Instead, I write to you having just buried my buddy of 18 years, Seth, named because when I adopted him from a friend’s farm I was reading Seth Speaks. As I sit here, it’s still shocking that he’s gone. Despite the fact that he was a very quiet cat, rarely raising his voice above a whisper, in his absence the house is so much quieter. In his absence, I now learn that his presence was much larger than it had seemed.

Our new home
Seth was one of three cats who moved with me in 1995 from Northwest Missouri to Woodbury in the east metro. I loaded the rental truck with my belongings and towed my VW Fox. Seth, and the Siamese sisters China Cat Sunflower and Lady Madonna, rode in the car. I only checked on them once when I refueled in Des Moines, and they were huddled together. It was cold and snowy that October day. They were as happy to get to our new home as I was.

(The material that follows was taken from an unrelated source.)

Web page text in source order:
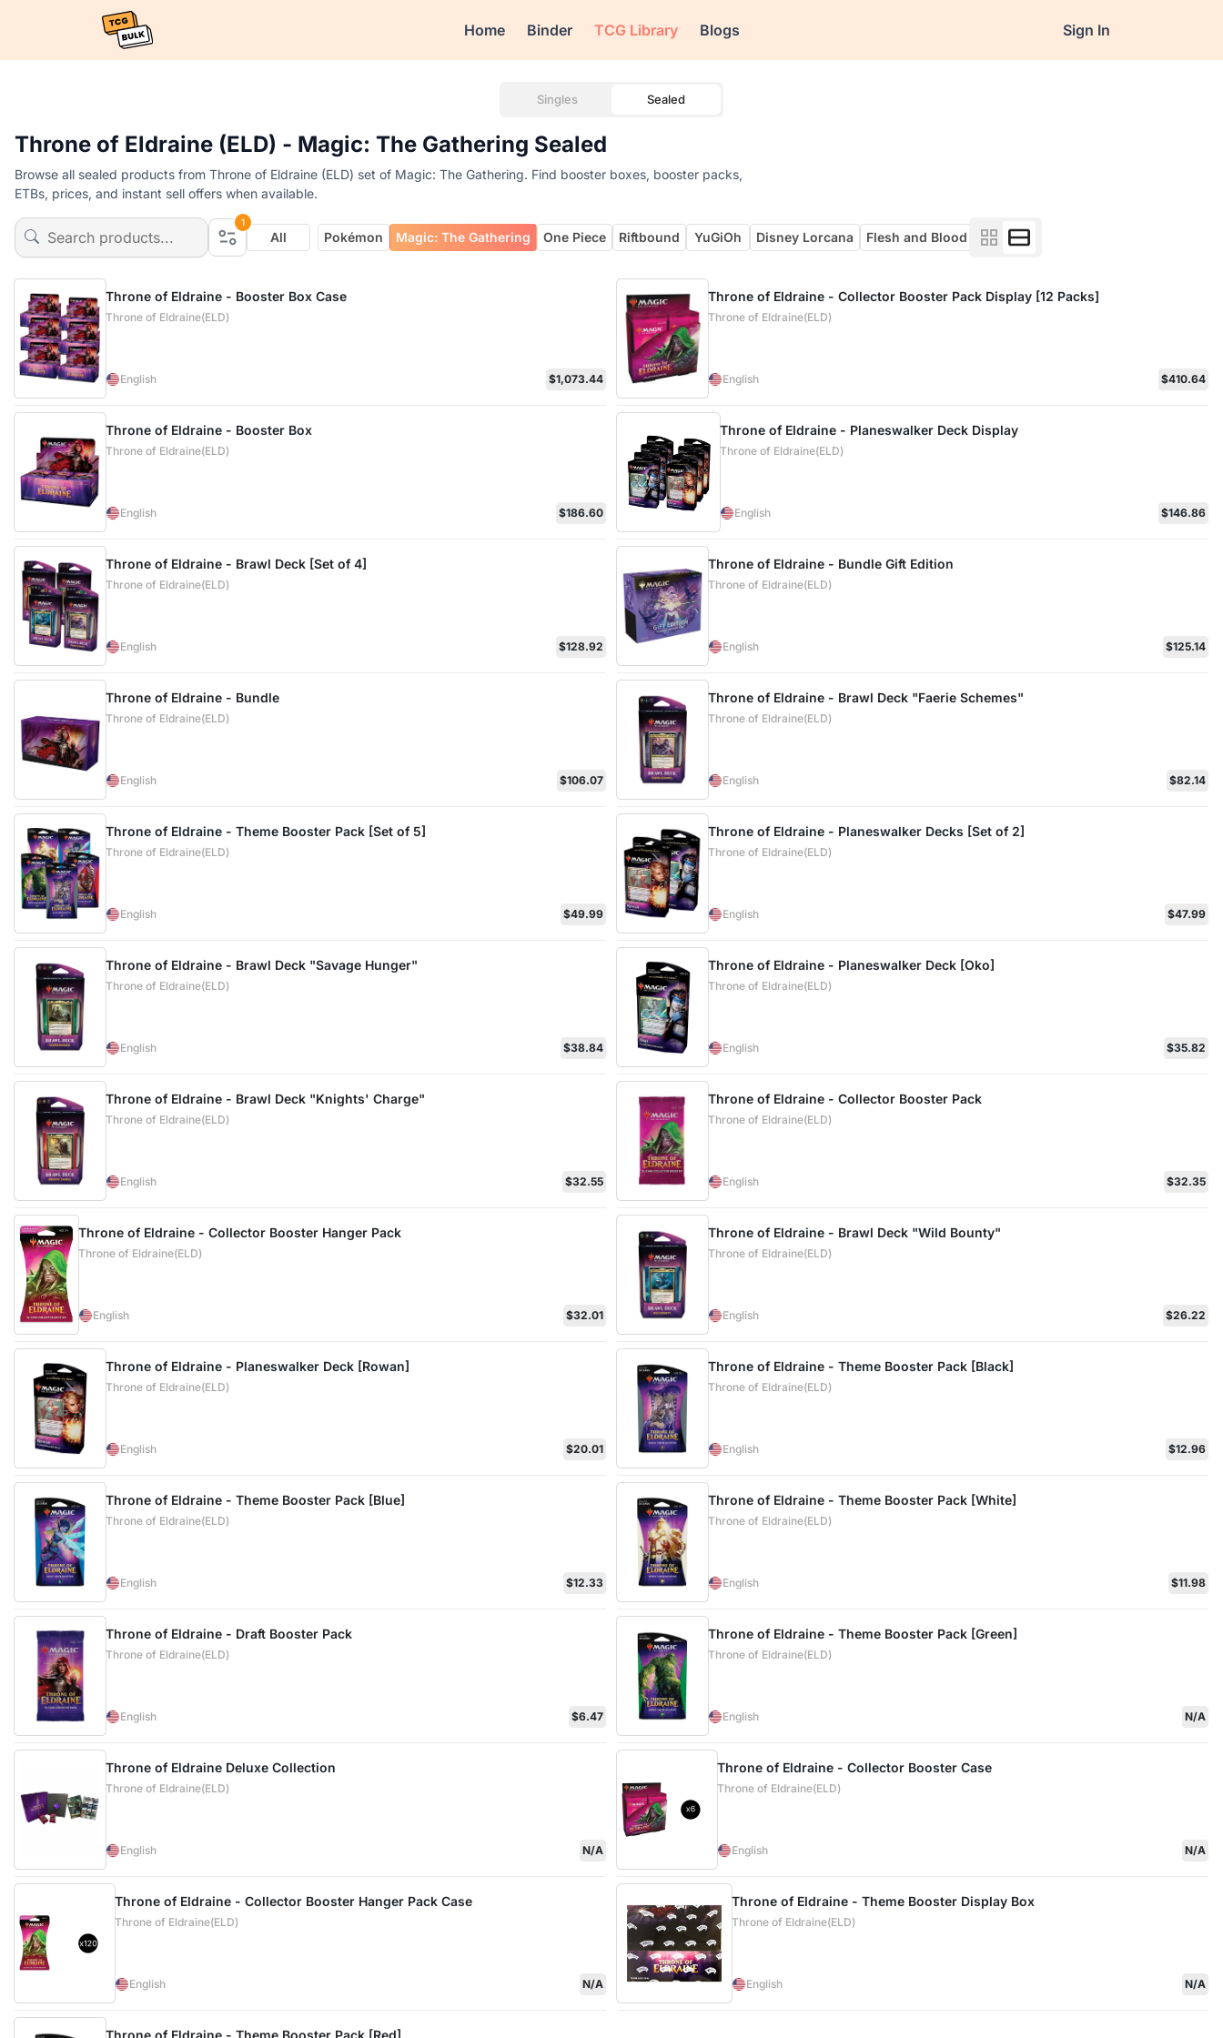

Madonna and China both lived 15 years, succumbing to cancer. Seth, a former farm cat who slept in a barn, was much hardier. The only sickness he encounted in his life was a pre-cancerous growth at the base of his left ear. Treating it with cesium, a trace mineral that alkalinizes the body, I mixed a bit of its powder and some additional vitamins into his food, and the growth disappeared. It did return once more, a few years ago, but my holistic vet at the Cat Care Clinic again prescribed cesium and it did the trick. Thank you, Dr. Sue.

In recent days
Seth died of old age. Cataracts were clouding his vision. Arthritis was making walking, and normal stretching and cleaning, very difficult. A sentinel who always slept near my head, Seth was not there in recent days. In the morning, I would find him sleeping on the couch where I left him the night before.

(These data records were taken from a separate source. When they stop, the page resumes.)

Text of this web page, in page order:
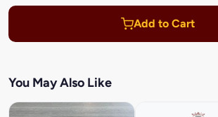
Add to Cart
You May Also Like
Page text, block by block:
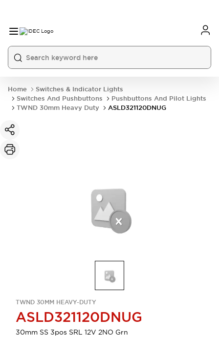
Home
Switches & Indicator Lights
Switches And Pushbuttons
Pushbuttons And Pilot Lights
TWND 30mm Heavy Duty
ASLD321120DNUG
TWND 30MM HEAVY-DUTY
ASLD321120DNUG
30mm SS 3pos SRL 12V 2NO Grn
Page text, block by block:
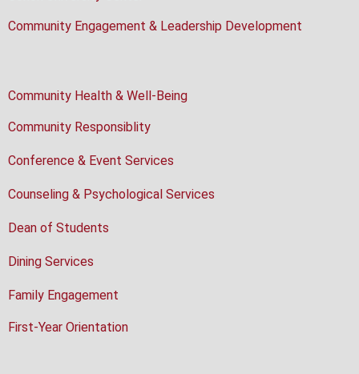
Community Engagement & Leadership Development
Community Health & Well-Being
Community Responsiblity
Conference & Event Services
Counseling & Psychological Services
Dean of Students
Dining Services
Family Engagement
First-Year Orientation

Cleo, a 5-year-old tabby who is the same age as Sunti, our gray-haired Korat (a Thai breed), used to eat alongside Seth every morning and lunch. On occasion, they would sleep together on the bed. Since Seth’s passing, Cleo has not been herself. She has not cried for food at the usual times. She has been silent. She has been aloof, napping by herself for longer periods of time. One of her nicknames, Thundering Herd, refers to her headstrong runs through the house. This week, she has not run. I know she is missing Seth. Just as much as I am.

But he is gone.

I cried when he passed. I remember lying his body down on the living room carpet so Cleo and Sunti would know that he had passed, that he no longer inhabited his body. I find myself looking out the back window toward the garden, his final resting place.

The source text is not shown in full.